**Your task**
Reproduce all the data exactly, without pictures.

================================

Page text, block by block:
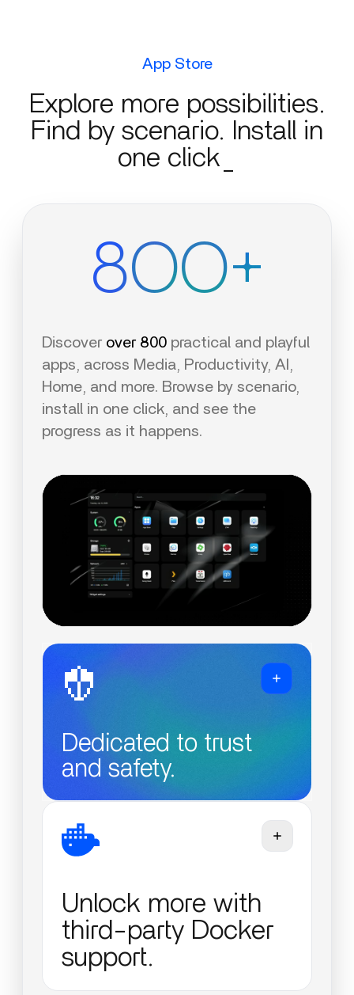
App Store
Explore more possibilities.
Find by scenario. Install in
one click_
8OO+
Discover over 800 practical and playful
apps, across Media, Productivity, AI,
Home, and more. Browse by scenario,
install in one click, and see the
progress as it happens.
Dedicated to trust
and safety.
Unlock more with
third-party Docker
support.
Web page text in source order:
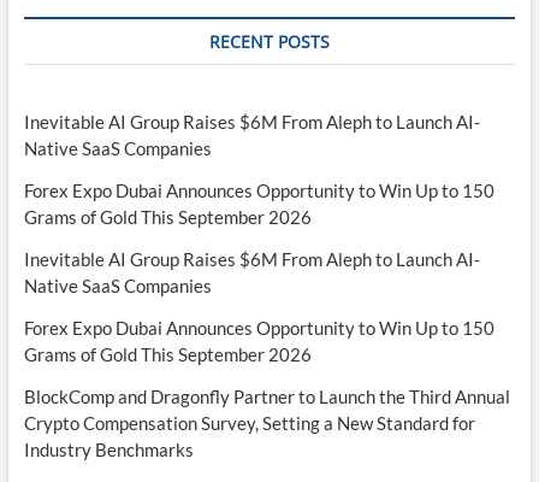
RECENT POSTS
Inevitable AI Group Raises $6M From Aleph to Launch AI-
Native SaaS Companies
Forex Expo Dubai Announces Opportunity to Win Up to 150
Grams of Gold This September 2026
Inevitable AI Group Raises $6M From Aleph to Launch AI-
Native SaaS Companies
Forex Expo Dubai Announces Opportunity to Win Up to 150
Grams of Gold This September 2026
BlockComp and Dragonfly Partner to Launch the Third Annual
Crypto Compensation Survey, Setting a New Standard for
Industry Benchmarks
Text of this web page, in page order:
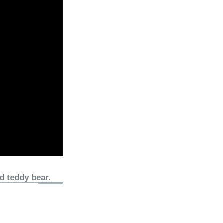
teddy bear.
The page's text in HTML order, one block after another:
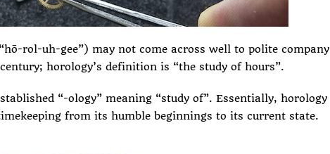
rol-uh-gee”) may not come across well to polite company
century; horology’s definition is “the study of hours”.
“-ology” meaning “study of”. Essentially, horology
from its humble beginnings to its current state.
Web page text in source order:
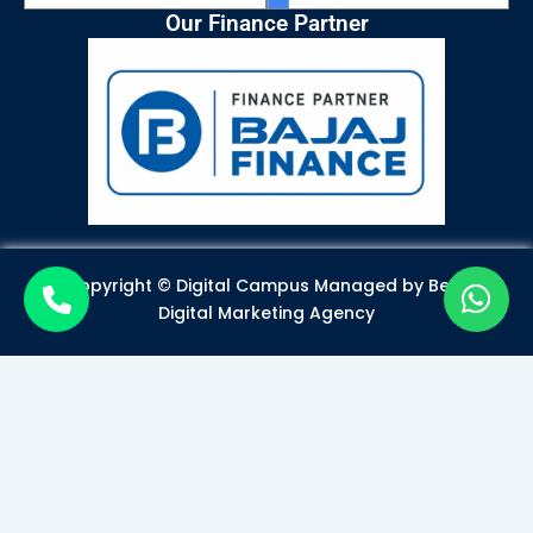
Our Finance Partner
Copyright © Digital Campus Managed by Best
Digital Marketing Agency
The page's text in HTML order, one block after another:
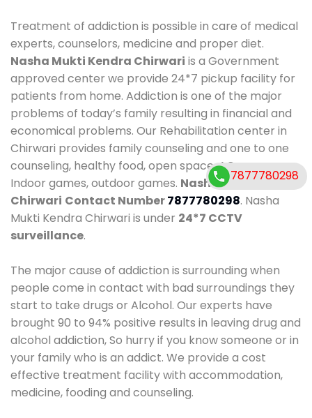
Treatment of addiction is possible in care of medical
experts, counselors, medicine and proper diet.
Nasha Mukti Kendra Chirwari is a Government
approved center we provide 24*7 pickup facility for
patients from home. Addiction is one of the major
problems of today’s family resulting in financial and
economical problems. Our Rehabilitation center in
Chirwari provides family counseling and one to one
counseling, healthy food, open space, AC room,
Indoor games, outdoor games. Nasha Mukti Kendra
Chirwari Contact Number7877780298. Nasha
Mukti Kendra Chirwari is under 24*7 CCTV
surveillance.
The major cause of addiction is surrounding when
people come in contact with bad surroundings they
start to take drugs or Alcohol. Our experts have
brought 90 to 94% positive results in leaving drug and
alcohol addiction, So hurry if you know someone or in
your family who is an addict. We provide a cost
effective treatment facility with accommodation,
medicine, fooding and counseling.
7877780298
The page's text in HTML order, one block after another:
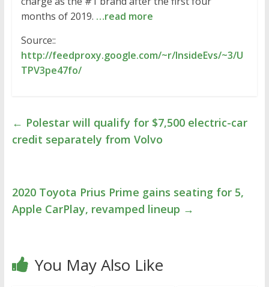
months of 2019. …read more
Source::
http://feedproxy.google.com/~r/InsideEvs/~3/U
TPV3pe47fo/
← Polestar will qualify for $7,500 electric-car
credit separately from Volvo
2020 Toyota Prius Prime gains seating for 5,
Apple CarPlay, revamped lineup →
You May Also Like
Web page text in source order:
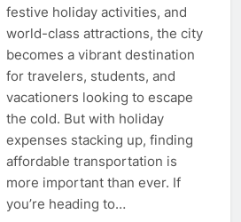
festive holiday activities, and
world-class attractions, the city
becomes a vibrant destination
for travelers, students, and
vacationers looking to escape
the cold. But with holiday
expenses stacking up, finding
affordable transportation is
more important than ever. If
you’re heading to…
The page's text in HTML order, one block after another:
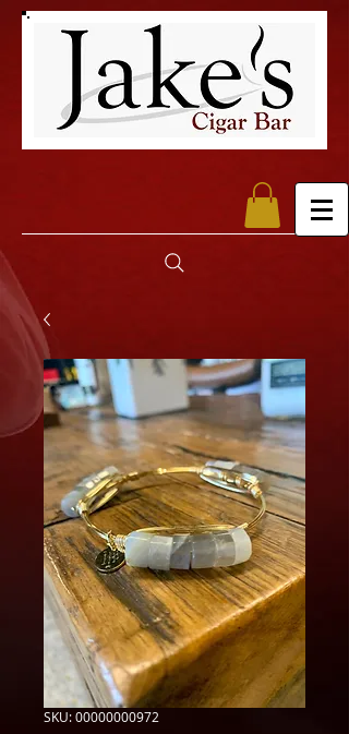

================================

**Answer box**
Page text, block by block:
App Store
Explore more possibilities.
Find by scenario. Install in
one click_
8OO+
Discover over 800 practical and playful
apps, across Media, Productivity, AI,
Home, and more. Browse by scenario,
install in one click, and see the
progress as it happens.
Dedicated to trust
and safety.
Unlock more with
third-party Docker
support.
Web page text in source order:
RECENT POSTS
Inevitable AI Group Raises $6M From Aleph to Launch AI-
Native SaaS Companies
Forex Expo Dubai Announces Opportunity to Win Up to 150
Grams of Gold This September 2026
Inevitable AI Group Raises $6M From Aleph to Launch AI-
Native SaaS Companies
Forex Expo Dubai Announces Opportunity to Win Up to 150
Grams of Gold This September 2026
BlockComp and Dragonfly Partner to Launch the Third Annual
Crypto Compensation Survey, Setting a New Standard for
Industry Benchmarks
Text of this web page, in page order:
teddy bear.
The page's text in HTML order, one block after another:
rol-uh-gee”) may not come across well to polite company
century; horology’s definition is “the study of hours”.
“-ology” meaning “study of”. Essentially, horology
from its humble beginnings to its current state.
Web page text in source order:
Our Finance Partner
Copyright © Digital Campus Managed by Best
Digital Marketing Agency
The page's text in HTML order, one block after another:
Treatment of addiction is possible in care of medical
experts, counselors, medicine and proper diet.
Nasha Mukti Kendra Chirwari is a Government
approved center we provide 24*7 pickup facility for
patients from home. Addiction is one of the major
problems of today’s family resulting in financial and
economical problems. Our Rehabilitation center in
Chirwari provides family counseling and one to one
counseling, healthy food, open space, AC room,
Indoor games, outdoor games. Nasha Mukti Kendra
Chirwari Contact Number7877780298. Nasha
Mukti Kendra Chirwari is under 24*7 CCTV
surveillance.
The major cause of addiction is surrounding when
people come in contact with bad surroundings they
start to take drugs or Alcohol. Our experts have
brought 90 to 94% positive results in leaving drug and
alcohol addiction, So hurry if you know someone or in
your family who is an addict. We provide a cost
effective treatment facility with accommodation,
medicine, fooding and counseling.
7877780298
The page's text in HTML order, one block after another:
months of 2019. …read more
Source::
http://feedproxy.google.com/~r/InsideEvs/~3/U
TPV3pe47fo/
← Polestar will qualify for $7,500 electric-car
credit separately from Volvo
2020 Toyota Prius Prime gains seating for 5,
Apple CarPlay, revamped lineup →
You May Also Like
Web page text in source order:
festive holiday activities, and
world-class attractions, the city
becomes a vibrant destination
for travelers, students, and
vacationers looking to escape
the cold. But with holiday
expenses stacking up, finding
affordable transportation is
more important than ever. If
you’re heading to…
The page's text in HTML order, one block after another:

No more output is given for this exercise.